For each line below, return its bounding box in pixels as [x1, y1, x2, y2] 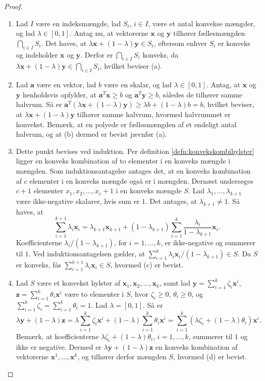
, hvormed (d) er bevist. [173, 351, 247, 362]
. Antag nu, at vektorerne [69, 28, 148, 38]
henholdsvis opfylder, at [22, 89, 97, 99]
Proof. [4, 1, 23, 11]
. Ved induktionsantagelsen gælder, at [28, 248, 145, 259]
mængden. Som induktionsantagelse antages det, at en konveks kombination [16, 165, 251, 176]
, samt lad [159, 278, 190, 288]
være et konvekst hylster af [37, 278, 120, 288]
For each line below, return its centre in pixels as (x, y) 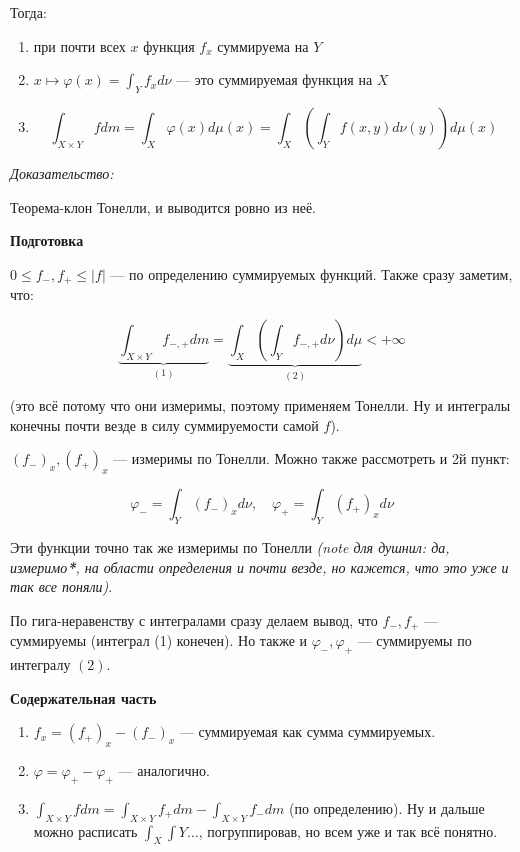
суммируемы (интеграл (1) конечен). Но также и (159, 640)
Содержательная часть (83, 697)
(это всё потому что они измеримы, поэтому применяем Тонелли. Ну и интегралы (260, 405)
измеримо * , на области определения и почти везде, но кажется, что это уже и (259, 566)
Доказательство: (62, 172)
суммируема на (263, 45)
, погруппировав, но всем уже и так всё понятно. (348, 830)
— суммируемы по (414, 640)
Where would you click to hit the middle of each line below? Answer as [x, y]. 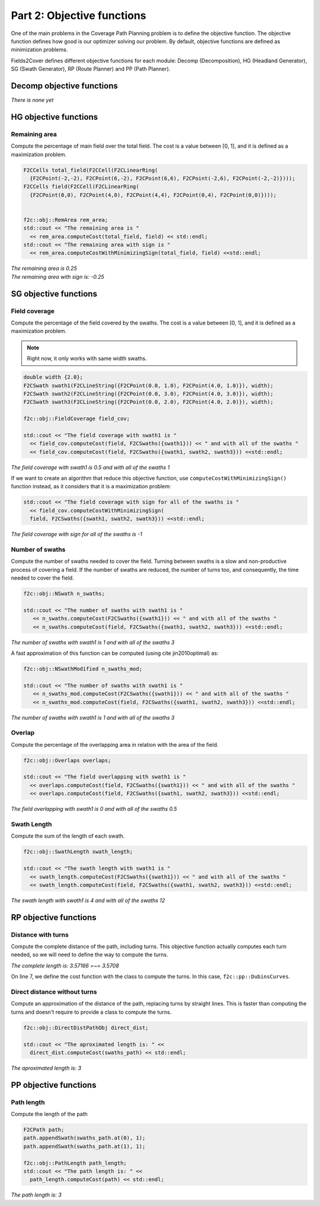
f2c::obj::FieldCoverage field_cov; [77, 419]
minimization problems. [39, 50]
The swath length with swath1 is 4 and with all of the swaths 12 [88, 900]
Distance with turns [40, 934]
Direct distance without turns [54, 992]
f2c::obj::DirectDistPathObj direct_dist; [86, 1027]
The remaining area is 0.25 [44, 268]
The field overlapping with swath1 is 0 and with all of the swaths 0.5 [94, 809]
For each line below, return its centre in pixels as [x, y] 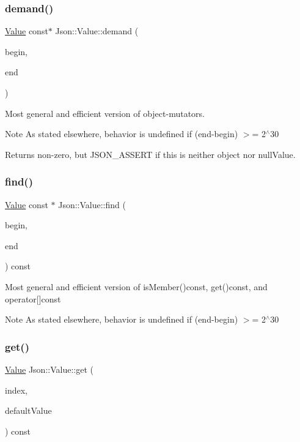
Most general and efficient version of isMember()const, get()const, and [136, 286]
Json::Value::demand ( [97, 31]
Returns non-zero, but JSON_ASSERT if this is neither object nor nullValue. [150, 154]
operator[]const [33, 298]
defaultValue [28, 410]
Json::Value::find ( [92, 204]
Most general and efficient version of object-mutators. [105, 113]
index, [16, 390]
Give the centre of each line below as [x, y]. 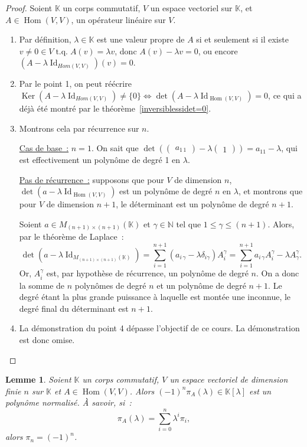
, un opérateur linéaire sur [118, 19]
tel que [189, 223]
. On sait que [115, 148]
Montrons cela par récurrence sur [79, 128]
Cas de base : [44, 148]
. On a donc [278, 273]
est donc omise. [47, 339]
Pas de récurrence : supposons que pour [92, 179]
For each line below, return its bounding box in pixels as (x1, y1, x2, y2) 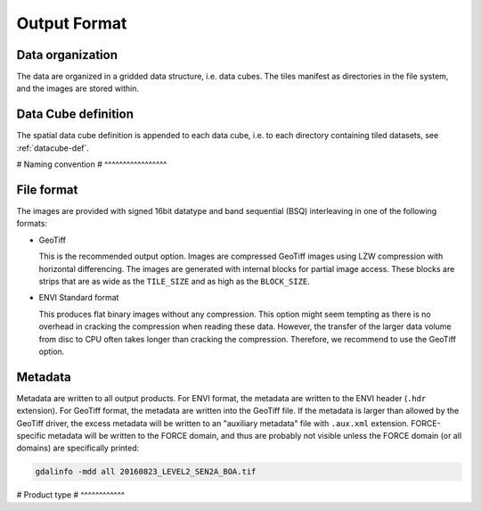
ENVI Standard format (38, 293, 119, 303)
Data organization (16, 47, 118, 62)
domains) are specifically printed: (16, 442, 140, 454)
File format (16, 182, 78, 197)
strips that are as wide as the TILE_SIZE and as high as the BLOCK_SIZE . (38, 276, 311, 286)
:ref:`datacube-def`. (16, 143, 89, 153)
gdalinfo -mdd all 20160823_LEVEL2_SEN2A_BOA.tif (35, 466, 257, 477)
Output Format (16, 13, 127, 33)
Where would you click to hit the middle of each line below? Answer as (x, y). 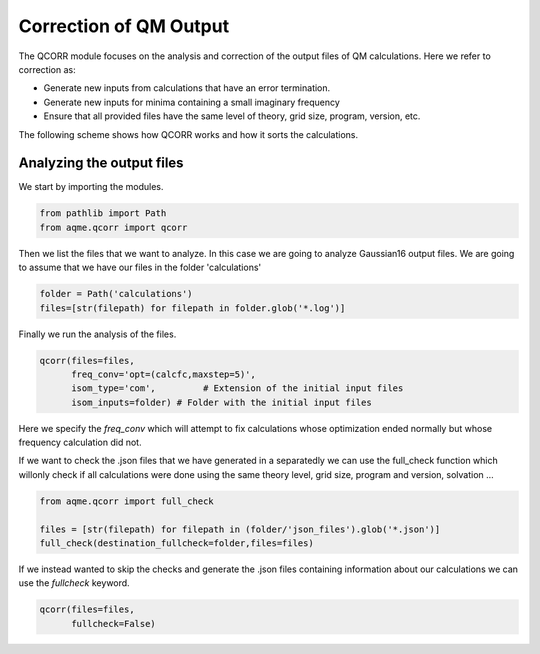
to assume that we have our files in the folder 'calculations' (140, 267)
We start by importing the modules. (91, 187)
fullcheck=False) (114, 623)
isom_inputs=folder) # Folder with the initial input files (221, 402)
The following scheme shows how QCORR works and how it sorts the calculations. (188, 134)
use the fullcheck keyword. (74, 583)
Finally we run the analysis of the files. (97, 334)
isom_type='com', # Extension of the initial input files (237, 388)
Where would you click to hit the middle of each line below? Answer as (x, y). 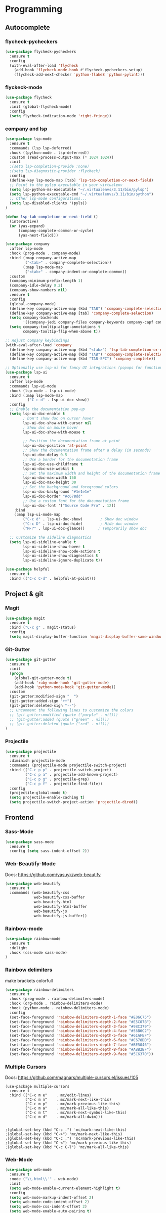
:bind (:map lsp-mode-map (36, 395)
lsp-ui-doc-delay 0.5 (45, 455)
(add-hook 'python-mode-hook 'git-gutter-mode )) (65, 687)
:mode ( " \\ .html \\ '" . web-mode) (44, 1179)
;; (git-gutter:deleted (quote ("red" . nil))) (60, 724)
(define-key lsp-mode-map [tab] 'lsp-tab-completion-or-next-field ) (82, 180)
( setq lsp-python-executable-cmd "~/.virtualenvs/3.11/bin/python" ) (82, 194)
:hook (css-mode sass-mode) (39, 953)
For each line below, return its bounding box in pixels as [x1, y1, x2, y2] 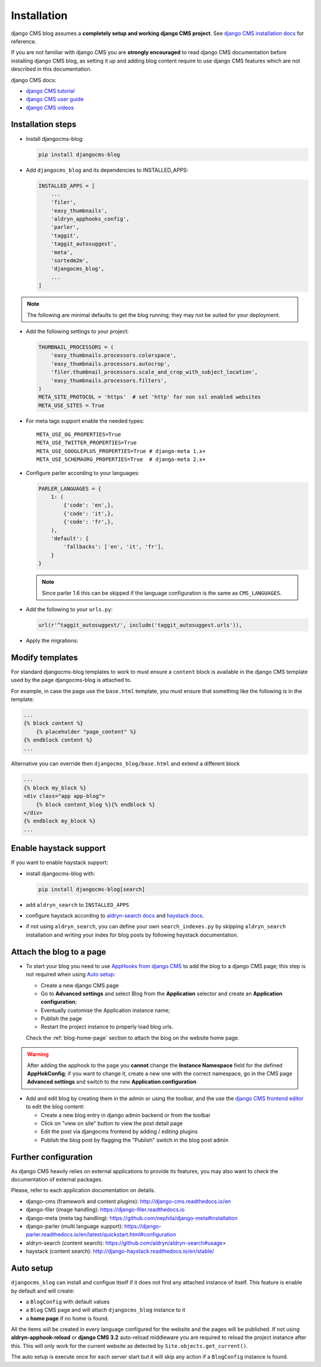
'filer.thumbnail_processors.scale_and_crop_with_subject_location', [51, 369, 258, 376]
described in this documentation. [11, 65, 92, 73]
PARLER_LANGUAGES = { [38, 485, 102, 492]
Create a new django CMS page [40, 982, 119, 989]
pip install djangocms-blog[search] [38, 886, 146, 893]
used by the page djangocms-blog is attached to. [11, 677, 132, 684]
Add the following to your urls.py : [26, 605, 113, 612]
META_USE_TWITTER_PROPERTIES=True [36, 439, 137, 446]

* TASK PROMPT: Everything from the line that contains "pip install djangocms-blog[search]" through the end of the records must be duplicated exactly, and nothing outside that range.

* PROBLEM SOLUTION:
pip install djangocms-blog[search] [38, 886, 146, 893]
used by the page djangocms-blog is attached to. [11, 677, 132, 684]
Add the following to your urls.py : [26, 605, 113, 612]
META_USE_TWITTER_PROPERTIES=True [36, 439, 137, 446]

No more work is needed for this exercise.